§ Activity: The answer must be a single number: how many lines of the records below hold the word "Shed".

Records excerpted from a collection:
---+---

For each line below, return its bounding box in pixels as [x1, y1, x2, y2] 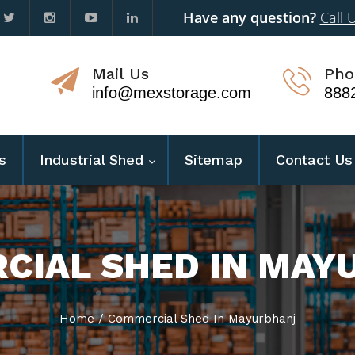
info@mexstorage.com [92, 84, 251, 101]
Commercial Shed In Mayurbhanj [108, 311, 296, 326]
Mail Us [92, 64, 149, 83]
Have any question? [182, 8, 320, 27]
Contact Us [276, 151, 353, 168]
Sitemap [185, 151, 242, 168]
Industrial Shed [40, 151, 143, 168]

---+---

§ Solution to this exercise: 2